Beberapa hari kemudian, tepatnya 20 Desember 1749, Pakubuwana II meninggal dunia. Namun, sebelum menghembuskan napas terakhirnya, Pakubuwana II terpaksa menandatangani perjanjian untuk memberikan kewenangan kepada VOC dalam pengangkatan raja baru.
Sehingga, pihak VOC mengangkat Raden Mas Soerjadi, putra Pakubuwana II, untuk menjadi pewaris takhta kerajaan dan diberi gelar Pakubuwana III. Padahal, gelar tersebut terlebih dahulu dipakai oleh Pangeran Mangkubumi.
Sepeninggal Pakubuwana II, perlawanan terhadap VOC semakin menggebu-gebu. Hingga akhirnya, Pangeran Mangkubumi menyerang Surakarta dari arah timur, sementara Raden Mas Said menyerang dari arah utara. Sedangkan dari arah barat, pasukan dipimpin oleh Pangeran Hadiwijaya, seorang panglima perang kepercayaan Pangeran Mangkubumi.
Raden Mas Soerjadi yang saat itu masih berusia belia, sangat bingung dan panik melihat situasi tersebut. Kondisi tersebut membuat VOC memanfaatnya dengan siasat devide et impera atau politik pecah belah.

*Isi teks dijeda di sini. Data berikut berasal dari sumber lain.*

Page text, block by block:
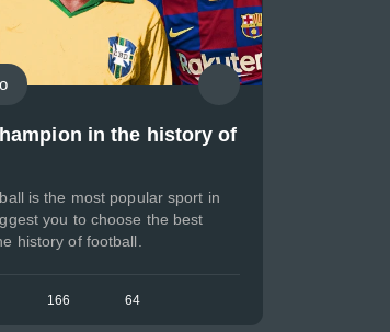
in the history of
is the most popular sport in
you to choose the best
history of football.
166 64
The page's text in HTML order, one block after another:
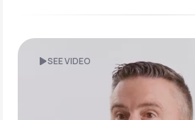
SEE VIDEO
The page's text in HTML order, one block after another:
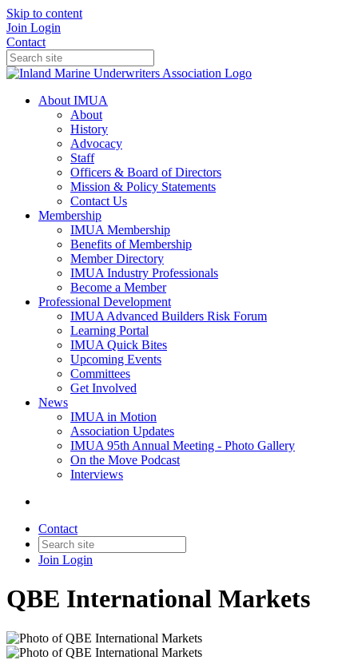
Skip to content
Join Login
Contact
About IMUA
About
History
Advocacy
Staff
Officers & Board of Directors
Mission & Policy Statements
Contact Us
Membership
IMUA Membership
Benefits of Membership
Member Directory
IMUA Industry Professionals
Become a Member
Professional Development
IMUA Advanced Builders Risk Forum
Learning Portal
IMUA Quick Bites
Upcoming Events
Committees
Get Involved
News
IMUA in Motion
Association Updates
IMUA 95th Annual Meeting - Photo Gallery
On the Move Podcast
Interviews
Contact
Join Login
QBE International Markets
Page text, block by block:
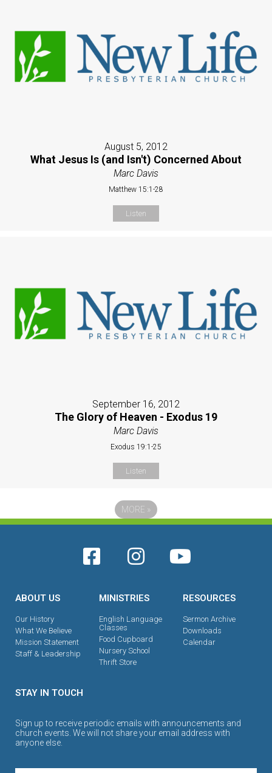
August 5, 2012
What Jesus Is (and Isn't) Concerned About
Marc Davis
Matthew 15:1-28
Listen
September 16, 2012
The Glory of Heaven - Exodus 19
Marc Davis
Exodus 19:1-25
Listen
MORE »
ABOUT US
Our History
What We Believe
Mission Statement
Staff & Leadership
MINISTRIES
English Language
Classes
Food Cupboard
Nursery School
Thrift Store
RESOURCES
Sermon Archive
Downloads
Calendar
STAY IN TOUCH
Sign up to receive periodic emails with announcements and
church events. We will not share your email address with
anyone else.
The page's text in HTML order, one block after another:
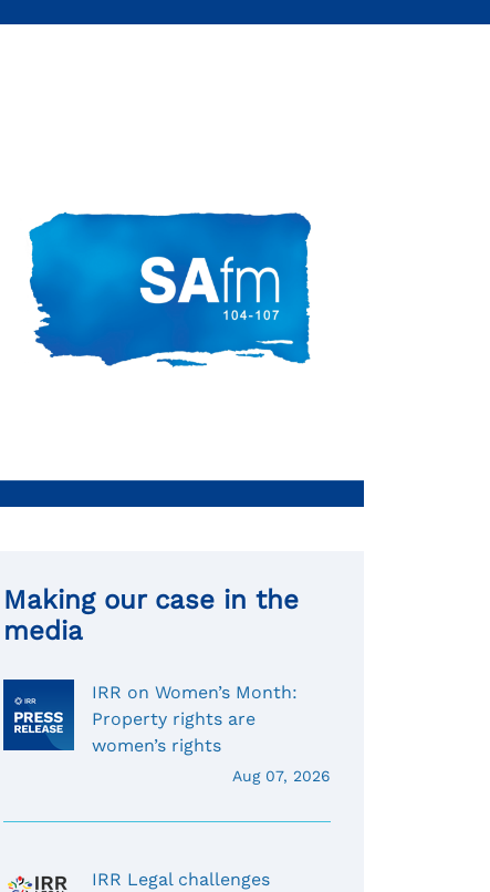
Making our case in the
media
IRR on Women’s Month:
Property rights are
women’s rights
Aug 07, 2026
IRR Legal challenges
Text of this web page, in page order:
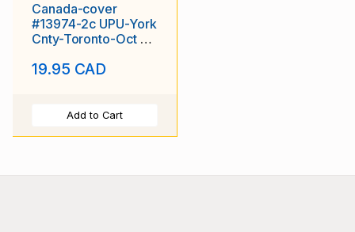
Canada-cover
#13974-2c UPU-York
Cnty-Toronto-Oct 6
Oct-
19.95 CAD
Add to Cart
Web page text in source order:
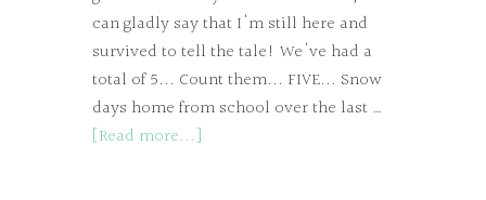
can gladly say that I'm still here and
survived to tell the tale! We've had a
total of 5... Count them... FIVE... Snow
days home from school over the last …
[Read more...]

Saat itu, VOC mengutus Tumenggung Surjanapura untuk menghasut Raden Mas Soerjadi dengan mengatakan jika Pangeran Mangkubumi sebenarnya khawatir jika berkhianat. Karena terpengaruh, Raden Mas Soerjadi memutuskan berpisah dengan Pangeran Mangkubumi.

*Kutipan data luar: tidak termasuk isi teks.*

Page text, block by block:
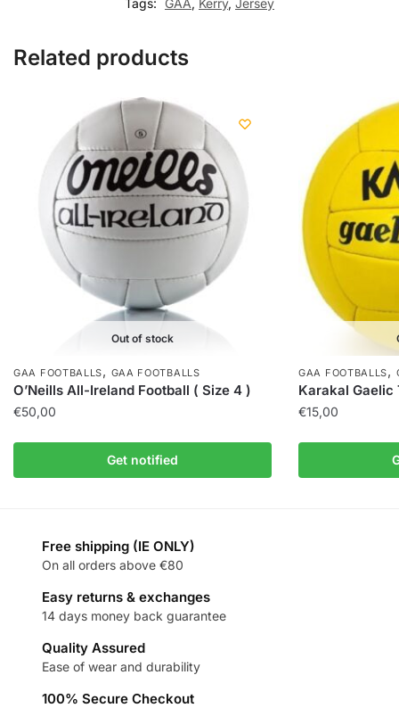
Related products
Out of stock
GAA FOOTBALLS, GAA FOOTBALLS
O’Neills All-Ireland Football ( Size 4 )
€50,00
Get notified
GAA FOOTBALLS,
Karakal Gaelic
€15,00
Free shipping (IE ONLY)
On all orders above €80
Easy returns & exchanges
14 days money back guarantee
Quality Assured
Ease of wear and durability
100% Secure Checkout
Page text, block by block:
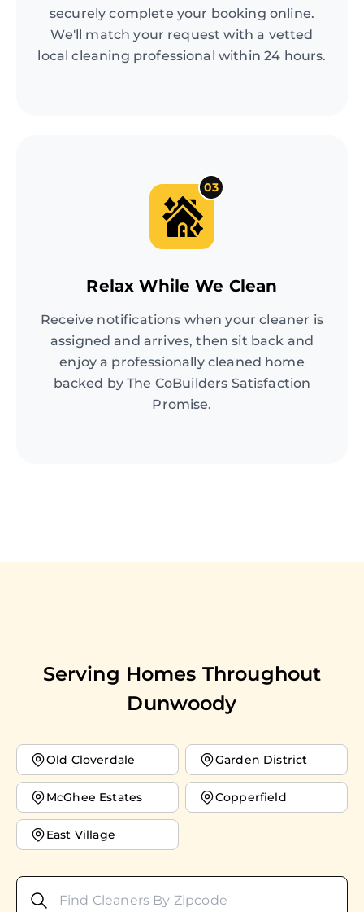
securely complete your booking online.
We'll match your request with a vetted
local cleaning professional within 24 hours.
03
Relax While We Clean
Receive notifications when your cleaner is
assigned and arrives, then sit back and
enjoy a professionally cleaned home
backed by The CoBuilders Satisfaction
Promise.
Serving Homes Throughout
Dunwoody
Old Cloverdale Garden District
McGhee Estates Copperfield
East Village

Pada 13 Februari 1755, VOC bertemu dengan kubu Pangeran Mangkubumi. Adapun isi perjanjian adalah Pangeran Mangkubumi berhak mendapat setengah dari wilayah Mataram dan mendapat gelar Sultan Hamengkubuwana I dengan hak turun-temurun.
Selain itu beberapa tuntutan lainnya adalah
- Kesultanan Yogyakarta harus mau bekerjasama dengan VOC.

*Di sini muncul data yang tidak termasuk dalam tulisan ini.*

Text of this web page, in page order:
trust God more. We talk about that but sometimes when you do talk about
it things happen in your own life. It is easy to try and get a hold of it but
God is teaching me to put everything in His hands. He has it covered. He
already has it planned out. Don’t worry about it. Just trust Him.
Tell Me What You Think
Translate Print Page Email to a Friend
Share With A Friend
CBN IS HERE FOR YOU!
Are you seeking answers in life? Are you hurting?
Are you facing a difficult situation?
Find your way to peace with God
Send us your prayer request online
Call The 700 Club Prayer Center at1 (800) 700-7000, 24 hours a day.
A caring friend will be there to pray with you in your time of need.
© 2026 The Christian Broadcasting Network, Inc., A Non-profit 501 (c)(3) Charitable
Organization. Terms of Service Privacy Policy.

- Sultan tidak berhak memberhentikan Bupati dan Pepatih Dalem sebelum mendapat persetujuan VOC.
- Bupati yang sebelumnya memihak VOC berhak mendapat pengampunan Sultan
- Sebagai penguasa di Jawa, Sultan tidak berhak menuntut Madura dan daerah pesisir lainnya kepada VOC
- Apabila mendesak, Sultan akan memberikan bantuan kepada Kesunanan Surakarta
- Sultan harus manjual bahan-bahan makanan kepada VOC dengan kesepakatan harga
- Sultan berjanji akan menaati segala macam perjanjian antara penguasa Mataram terdahulu dengan VOC.
Setelah ada kesepakatan perjanjian tersebut, Pangeran Mangkubumi pun mendirikan kerajaan baru bernama Kasultanan Ngayogyakarta Hadiningrat. Kemudian, ia mendeklarasikan sebagai raja dengan gelar Sri Sultan Hamengkubuwana I.
Sebagai wujud nyata atas berlangsungnya Perjanjian Giyanti, maka pemerintah membangun Monumen Perjanjian Giyanti di Karanganyar, Jawa Tengah.